I'll make the project "rebar-able" and add some documentation/examples for handling individual nodes and transforming document streams.

zadean avatar Oct 27 '19 12:10 zadean

@tomekowal , So, before making a bunch of docs that will need to changed. I'd like to see if this makes sense to you:

It's a more "procedural" example for ease of following the flow. Mind you, the API isn't near final, but the parser will always be similar to an iterator, and there will be a writer as well as a reader. So that won't change. Maybe just the names. :-)

run() ->
    Input = <<"<tag>\n  <subtag>asdf</subtag>\n  <subtag>qwer</subtag>\n  "
              "<subtag>asdf</subtag>\n</tag>">>,
    State = stax:stream(Input, [{whitespace, false}]),
    % fake it for now until there is a serialization API
    OutState = {<<>>, #{}},

    % read and assert the startDocument event, write it out
    {#{type := startDocument} = E1, State1} = stax:next_event(State),
    OutState1 = stax:write_event(E1, OutState),

    % read and assert the startElement event for the "tag" tag, write it out
    {#{type  := startElement,
       qname := {<<>>, <<>>, <<"tag">>}} = E2, State2} = stax:next_event(State1),
    OutState2 = stax:write_event(E2, OutState1),

    {State3, OutState3} = reverse_subtag(State2, OutState2),
    {State4, OutState4} = reverse_subtag(State3, OutState3),
    {State5, OutState5} = reverse_subtag(State4, OutState4),

    % read and assert the endElement event for the "tag" tag, write it out
    {#{type  := endElement,
       qname := {<<>>, <<>>, <<"tag">>}} = E3, State6} = stax:next_event(State5),
    OutState6 = stax:write_event(E3, OutState5),

    % read and assert the endDocument event, write it out
    {#{type := endDocument} = E4, _State7} = stax:next_event(State6),
    {Output, _} = stax:write_event(E4, OutState6),

    Output.

reverse_subtag(State, OutState) ->
    case stax:next_event(State) of
        % the 'subtag' opening tag
        {#{type := startElement} = E1, State1} ->
            OutState1 = stax:write_event(E1, OutState),
            reverse_subtag(State1, OutState1);
        % the text to change
        {#{type := characters,
           data := Sub} = E1, State1} ->
            OutState1 = stax:write_event(E1#{data := do_flip(Sub)}, OutState),
            reverse_subtag(State1, OutState1);
        % the 'subtag' closing tag, so return
        {#{type := endElement} = E1, State1} ->
            OutState1 = stax:write_event(E1, OutState),
            {State1, OutState1}
    end.

do_flip(Text) ->
    Chs = [T || <<T/utf8>> <= Text],
    Rev = lists:reverse(Chs),
    << <<C/utf8>> || C <- Rev >>.

zadean avatar Nov 03 '19 14:11 zadean

Seems clear. I just realised that there is no Enum.reduce in Erlang, only foldl and foldr on lists, so the recursive bits need to be written by hand. Also, I think you can use string:reverse because it correctly groups things into grapheme clusters, but still retunrs io data (but that is outside of the discussion :))
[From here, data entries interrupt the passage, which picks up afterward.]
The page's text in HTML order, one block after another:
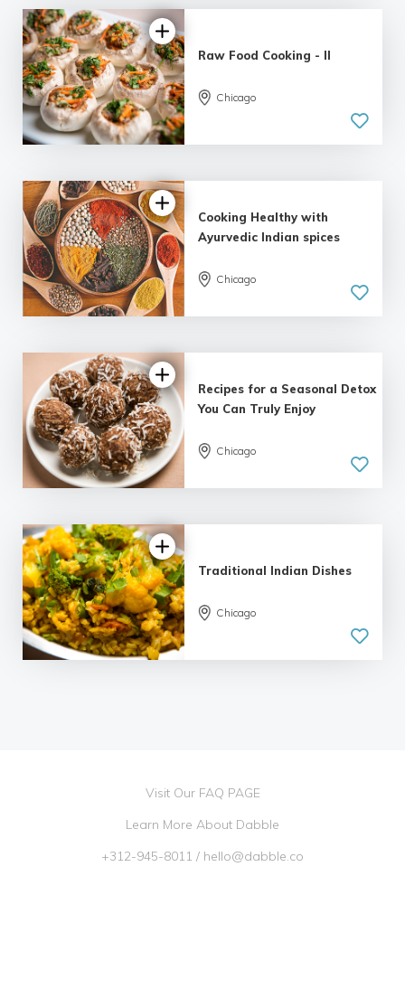
Raw Food Cooking - II
Chicago
Cooking Healthy with
Ayurvedic Indian spices
Chicago
Recipes for a Seasonal Detox
You Can Truly Enjoy
Chicago
Traditional Indian Dishes
Chicago
Visit Our FAQ PAGE
Learn More About Dabble
+312-945-8011 / hello@dabble.co
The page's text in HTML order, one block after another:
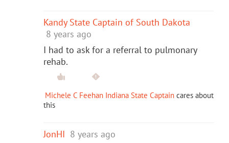
Kandy State Captain of South Dakota
8 years ago
I had to ask for a referral to pulmonary
rehab.
Michele C Feehan Indiana State Captain cares about
this
JonHI 8 years ago
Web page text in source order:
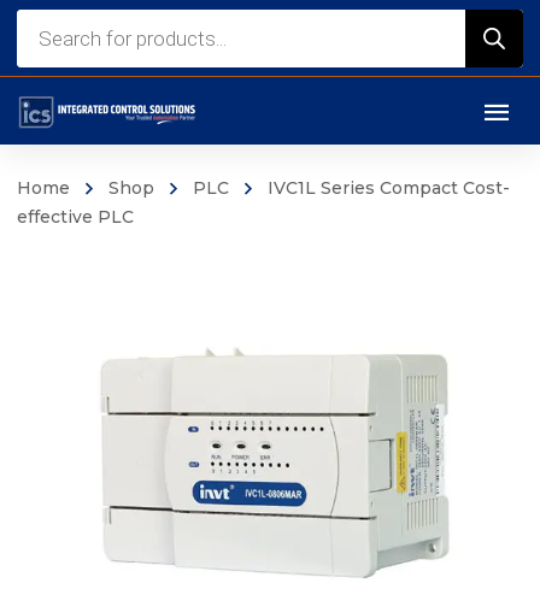
Home Shop PLC
IVC1L Series Compact Cost-
effective PLC

tomekowal avatar Nov 04 '19 08:11 tomekowal

Yeah... string:reverse doh! :-) Since I have no experience with Elixir, it would be interesting to see what the same example would look like with it. Also is the return type from the stax:next_event call, with {Event, State} easy enough, or should that be changed to something else?

zadean avatar Nov 04 '19 12:11 zadean

Hey, I made an example elixir application that uses yaccety_sax https://github.com/tomekowal/yaccety_sax_test/blob/master/test/yaccety_sax_test_test.exs All the exciting stuff is in the test file. The first test is what you pasted above rewritten in Elixir. The second one is an example of using Elixir streams and Enum.reduce to work with it. The third one is again reversing example but using streams.
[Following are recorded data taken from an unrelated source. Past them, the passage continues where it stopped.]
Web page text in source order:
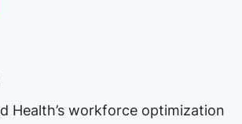
Health’s workforce optimization
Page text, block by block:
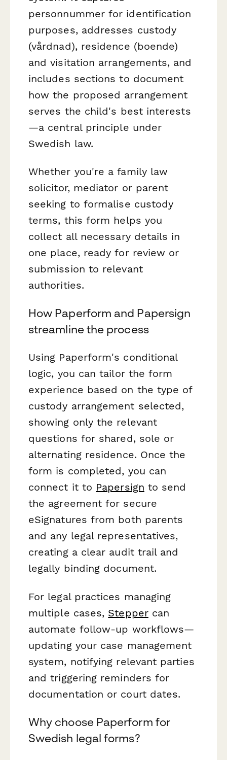
personnummer for identification
purposes, addresses custody
(vårdnad), residence (boende)
and visitation arrangements, and
includes sections to document
how the proposed arrangement
serves the child's best interests
—a central principle under
Swedish law.
Whether you're a family law
solicitor, mediator or parent
seeking to formalise custody
terms, this form helps you
collect all necessary details in
one place, ready for review or
submission to relevant
authorities.
How Paperform and Papersign
streamline the process
Using Paperform's conditional
logic, you can tailor the form
experience based on the type of
custody arrangement selected,
showing only the relevant
questions for shared, sole or
alternating residence. Once the
form is completed, you can
connect it to Papersign to send
the agreement for secure
eSignatures from both parents
and any legal representatives,
creating a clear audit trail and
legally binding document.
For legal practices managing
multiple cases, Steppercan
automate follow-up workflows—
updating your case management
system, notifying relevant parties
and triggering reminders for
documentation or court dates.
Why choose Paperform for
Swedish legal forms?

As you can see, the {Event, State} is perfect because stream generators expect exactly that format. {CurrentElement, StateToBuildNextElement}.
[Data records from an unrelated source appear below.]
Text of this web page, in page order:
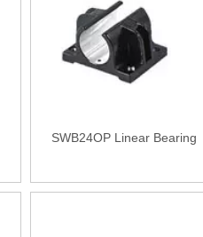
SWB24OP Linear Bearing
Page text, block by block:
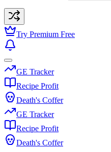
Try Premium Free
GE Tracker
Recipe Profit
Death's Coffer
GE Tracker
Recipe Profit
Death's Coffer
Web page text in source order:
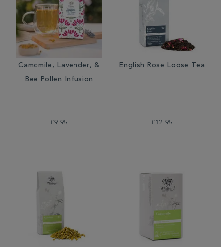
Camomile, Lavender, &
Bee Pollen Infusion
£9.95
English Rose Loose Tea
£12.95

tomekowal avatar Nov 10 '19 21:11 tomekowal

Cool! And great that the output format fits so well!

Time permitting, I'll try to finish the rest of the implementation (DTD, default attributes stuff, external references and entities, etc.).

Also documentation. :-)

How was the performance?? low memory footprint? fast enough?

zadean avatar Nov 15 '19 17:11 zadean

Unfortunately, I didn't test it on anything more significant than that toy example. We don't have that many big XML files, anyway. For now, we settled on using :xmerl in our project. We will watch closely how this repo evolves :)

tomekowal avatar Nov 15 '19 21:11 tomekowal